Example 6.2 Solve the equation \(-2x^2+8x-9=0\).

Solution.

  1. Isolate the constant. \[-2x^2+8x=9\]
  2. Divide by \(-2\) to rewrite the equation in \(x^2+Bx=C\) form \[x^2-4x=-\frac{9}{2}\]
  3. With \(b=-4\), add \(\left(\frac{-4}{2}\right)^2=4\) to both sides to complete the square for the binomial \(x^2-4x\). \[ \begin{aligned} x^2-4x+4&=-\frac{9}{2}+4\\\ (x-2)^2&=-\frac{1}{2} \end{aligned} \]
  4. Solve the resulting equation and simplify. \[ \begin{aligned} x-2 =\frac{\ii}{\sqrt{2}} & \qquad\text{or} & x-2 =-\frac{\ii}{\sqrt{2}} \\ x =2+\frac{\sqrt{2}}{2}\ii & \qquad\text{or} & x =2-\frac{\sqrt{2}}{2}\ii \end{aligned} \]

Another way to complete the square is to use the formula \(ax^2+bx+c=a(x-h)^2+f(h)\), where \(f(h)=ah^2+bh+c\) is the value of the polynomial \(ax^2+bx+c\) at \(x=h\).

6.3 The Quadratic Formula

Using the method of completing the square, we obtain the follow quadratic formula for the quadratic equation \(ax^2+bx+c=0\) with \(a\neq 0\): \[ x=\dfrac{-b\pm\sqrt{b^2-4ac}}{2a}. \]

The quantity \(b^2-4ac\) is called the discriminant of the quadratic equation.

  1. If \(b^2-4ac>0\), the equation has two real solutions.
  2. If \(b^2-4ac=0\), the equation has one real solution.
  3. If \(b^2-4ac<0\), the equation has two imaginary solutions (no real solutions).

Example 6.3 Determine the type and the number of solutions of the equation \((x-1)(x+2)=-3\).

Solution.

  1. Rewrite the equation in the form \(ax^2+bx+c=0\). \[ \begin{aligned} (x-1)(x+2)&=-3\\ x^2+x+1&=0 \end{aligned} \]
  2. Find the values of \(a\), \(b\) and \(c\). \[ a=1, b=1 ~\text{and}~ c=1. \]
  3. Find the discriminant \(b^2-4ac\). \[ b^2-4ac=1^2-4\cdot 1\cdot 1=-3. \]

The equation has two imaginary solutions.

Example 6.4 Solve the equation \(2x^2-4x+7=0\).

Solution.

  1. Find the values of \(a\), \(b\) and \(c\). \[ a=2, b=-4 ~\text{and}~ c=7. \]
  2. Find the discriminant \(b^2-4ac\). \[ b^2-4ac=(-4)^2-4\cdot 2\cdot 7=16-56=-40. \]
  3. Apply the quadratic formula and simplify. \[ \begin{aligned} x=&\dfrac{-b\pm\sqrt{b^2-4ac}}{2a}\\ =&\dfrac{-(-4)\pm\sqrt{-40}}{2\cdot 2}\\ =&\frac{4\pm 2\sqrt{10} \ii}{4}\\ =&1\pm\frac{\sqrt{10}}{2}\ii. \end{aligned} \]

Example 6.5 Find the base and the height of a triangle whose base is three inches more than twice its height and whose area is \(5\) square inches.
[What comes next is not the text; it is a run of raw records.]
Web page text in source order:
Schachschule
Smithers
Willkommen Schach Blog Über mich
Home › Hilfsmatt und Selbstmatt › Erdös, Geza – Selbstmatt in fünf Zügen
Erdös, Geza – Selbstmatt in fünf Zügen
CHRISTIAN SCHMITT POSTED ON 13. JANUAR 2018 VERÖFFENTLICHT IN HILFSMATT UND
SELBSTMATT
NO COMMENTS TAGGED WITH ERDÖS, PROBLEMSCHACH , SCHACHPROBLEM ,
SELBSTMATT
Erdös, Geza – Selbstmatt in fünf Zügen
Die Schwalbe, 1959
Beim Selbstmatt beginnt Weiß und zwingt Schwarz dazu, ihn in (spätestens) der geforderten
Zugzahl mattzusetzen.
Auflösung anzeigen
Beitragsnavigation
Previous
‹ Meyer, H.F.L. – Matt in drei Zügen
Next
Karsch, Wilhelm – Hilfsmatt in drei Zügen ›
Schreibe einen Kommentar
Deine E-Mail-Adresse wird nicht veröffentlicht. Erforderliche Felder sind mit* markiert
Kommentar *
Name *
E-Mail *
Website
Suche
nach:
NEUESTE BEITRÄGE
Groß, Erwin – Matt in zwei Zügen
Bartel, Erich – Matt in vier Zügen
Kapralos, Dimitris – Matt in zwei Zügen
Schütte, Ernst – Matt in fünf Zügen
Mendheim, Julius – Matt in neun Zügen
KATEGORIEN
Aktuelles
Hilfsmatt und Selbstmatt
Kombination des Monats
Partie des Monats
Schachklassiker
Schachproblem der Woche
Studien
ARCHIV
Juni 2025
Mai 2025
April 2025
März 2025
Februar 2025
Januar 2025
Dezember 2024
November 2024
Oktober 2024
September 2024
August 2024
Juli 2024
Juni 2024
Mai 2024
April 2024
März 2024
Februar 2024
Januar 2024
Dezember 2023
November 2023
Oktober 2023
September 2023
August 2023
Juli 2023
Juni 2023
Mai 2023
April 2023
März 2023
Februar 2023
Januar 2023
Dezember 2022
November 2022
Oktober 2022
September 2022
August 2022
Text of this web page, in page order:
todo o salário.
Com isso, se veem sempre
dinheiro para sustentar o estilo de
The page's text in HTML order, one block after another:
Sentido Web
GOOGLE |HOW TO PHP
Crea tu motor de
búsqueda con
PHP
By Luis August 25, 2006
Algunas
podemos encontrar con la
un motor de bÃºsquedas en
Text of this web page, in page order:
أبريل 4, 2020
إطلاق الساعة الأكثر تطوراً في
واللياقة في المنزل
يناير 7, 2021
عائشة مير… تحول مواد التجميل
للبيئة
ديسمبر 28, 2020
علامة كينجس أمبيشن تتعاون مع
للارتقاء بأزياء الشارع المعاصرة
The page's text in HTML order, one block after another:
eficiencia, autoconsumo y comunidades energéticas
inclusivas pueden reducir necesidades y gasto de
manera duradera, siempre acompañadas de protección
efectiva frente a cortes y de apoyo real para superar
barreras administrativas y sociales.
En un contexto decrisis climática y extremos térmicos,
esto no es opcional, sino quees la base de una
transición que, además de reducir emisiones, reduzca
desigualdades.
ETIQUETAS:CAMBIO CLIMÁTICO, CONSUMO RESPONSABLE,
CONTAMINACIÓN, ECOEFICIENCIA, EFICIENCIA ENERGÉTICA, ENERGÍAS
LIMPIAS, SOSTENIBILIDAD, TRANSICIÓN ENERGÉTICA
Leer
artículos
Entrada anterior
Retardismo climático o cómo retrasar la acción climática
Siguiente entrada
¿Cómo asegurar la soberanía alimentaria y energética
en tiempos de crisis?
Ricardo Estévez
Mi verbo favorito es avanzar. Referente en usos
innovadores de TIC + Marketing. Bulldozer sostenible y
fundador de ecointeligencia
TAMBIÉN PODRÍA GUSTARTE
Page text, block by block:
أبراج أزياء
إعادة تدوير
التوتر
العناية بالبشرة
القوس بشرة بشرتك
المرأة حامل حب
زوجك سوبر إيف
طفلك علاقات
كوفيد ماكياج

Round your answer to the nearest tenth of an inch.

Solution.

  1. We may suppose the height is \(x\) inches. The base can be expressed as \(2x+3\) inches.
  2. By the area formula for a triangle, we have an equation. \[\frac12 x(2x+3)=5.\]
  3. Rewrite the equation in \(ax^2+bx+c=0\) form. \[ \begin{aligned} x(2x+3)&=10\\ 2x^2+3x-10&=0. \end{aligned} \]
  4. By the quadratic formula, we have \[ x=\frac{-3\pm\sqrt{3^2-4\cdot 2\cdot (-10)}}{2\cdot 2}=\frac{-3\pm \sqrt{89}}{4}. \]
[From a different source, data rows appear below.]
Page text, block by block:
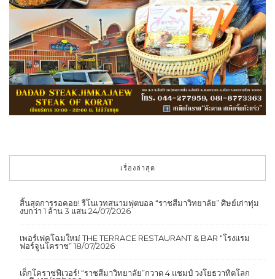
เรื่องล่าสุด
สิ้นสุดการรอคอย! รีโนเวทสนามฟุตบอล “ราชสีมาวิทยาลัย” ศิษย์เก่าทุ่ม
งบกว่า 1 ล้าน 3 แสน 24/07/2026
เพอร์เฟคโฉมใหม่ THE TERRACE RESTAURANT & BAR “โรงแรม
ฟอร์จูนโคราช” 18/07/2026
เด็กโคราชฟีเวอร์! “ราชสีมาวิทยาลัย”กวาด 4 แชมป์ วงโยธวาทิตโลก
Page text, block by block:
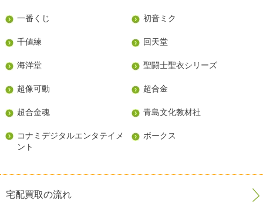
一番くじ 初音ミク
千値練 回天堂
海洋堂 聖闘士聖衣シリーズ
超像可動 超合金
超合金魂 青島文化教材社
コナミデジタルエンタテイメ
ント
ボークス
宅配買取の流れ
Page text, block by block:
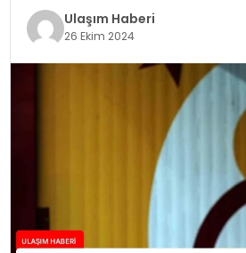
SPOR
TEKNOLOJI
Ulaşım Haberi
26 Ekim 2024
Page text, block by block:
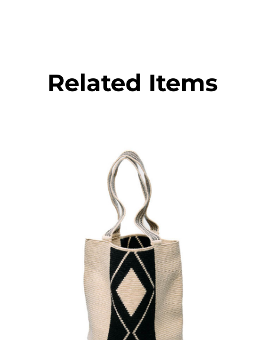
Related Items
€ 120.00
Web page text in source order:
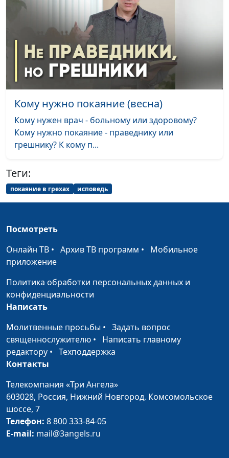
Кому нужна книга
Олег Габрусевич,
священнослужитель,
историк, богослов,
Александр Богданенков,
священнослужитель,
филолог, литературовед
проповедей Христа
— Царство
Небесное
Эдуард Егизарян,
историк, библеист
Рождество: бегство
Нужно ли
Рождество: семья
Иисуса Христа
Валерий Малышев,
Эдуард Егизарян,
Рождество:
пророчества о
Христе в Ветхом
Завете
Валерий Малышев,
Влияние книги
пророка Иезекииля
Иоанна
Падший ангел
Люцифер и царь
Тира
Валерий Малышев,
Эдуард Егизарян,
Кому нужно покаяние (весна)
Кому нужен врач - больному или здоровому?
Кому нужно покаяние - праведнику или
грешнику? К кому п...
Теги:
покаяние в грехах исповедь
Посмотреть
Онлайн ТВ • Архив ТВ программ • Мобильное
приложение
Политика обработки персональных данных и
конфиденциальности
Написать
Молитвенные просьбы • Задать вопрос
священнослужителю • Написать главному
редактору • Техподдержка
Контакты
Телекомпания «Три Ангела»
603028, Россия, Нижний Новгород, Комсомольское
шоссе, 7
Телефон: 8 800 333-84-05
E-mail: mail@3angels.ru
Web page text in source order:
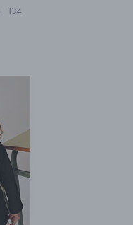
134
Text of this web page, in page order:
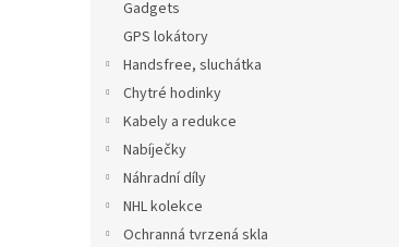
Gadgets
GPS lokátory
Handsfree, sluchátka
Chytré hodinky
Kabely a redukce
Nabíječky
Náhradní díly
NHL kolekce
Ochranná tvrzená skla
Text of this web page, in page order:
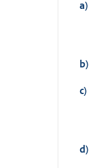
a)
b)
c)
d)
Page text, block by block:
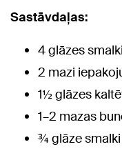
Sastāvdaļas:
4 glāzes
2 mazi
1½ glāzes
1–2 mazas
¾ glāze

Since \(x\) can not be negative, \(x=\frac{-3+\sqrt{89}}{4}\approx 1.6\) and \(2x+3\approx 6.2\). The height and base of the triangle are approximately \(1.6\) inches and 6.2 inches respectively.

6.4 Practice

Problem 6.1 Solve the quadratic equation by the square root property.

  1. \(2x^2-6=0\)
  2. \((x-3)^2=10\)
  3. \(4(x+1)^2+25=0\)

Problem 6.2 Solve the quadratic equation by completing the square.

  1. \(x^2+x-1=0\)
  2. \(x^2+8x+12=0\)
  3. \(3x^2+6x-1=0\)

Problem 6.3 Determine the number and the type of solutions of the given equation.

  1. \(x^2+8x+3=0\)
  2. \(3x^2-2x+4=0\)
  3. \(2x^2-4x+2=0\)

Problem 6.4 Solve using the quadratic formula.

  1. \(x^2+3x-7=0\)
  2. \(2x^2=-4x+5\)
  3. \(2x^2=x-3\)

Problem 6.5 Solve using the quadratic formula.

  1. \((x-1)(x+2)=3\)
  2. \(2x^2-x=(x+2)(x-2)\)
  3. \(\frac12 x^2+x= \frac13\)

Problem 6.6 A triangle whose area is \(7.5\) square meters has a base that is one meter less than triple the height. Find the length of its base and height. Round to the nearest hundredth of a meter.

Problem 6.7 A rectangular garden whose length is \(2\) feet longer than its width has an area 66 square feet. Find the dimensions of the garden, rounded to the nearest hundredth of a foot.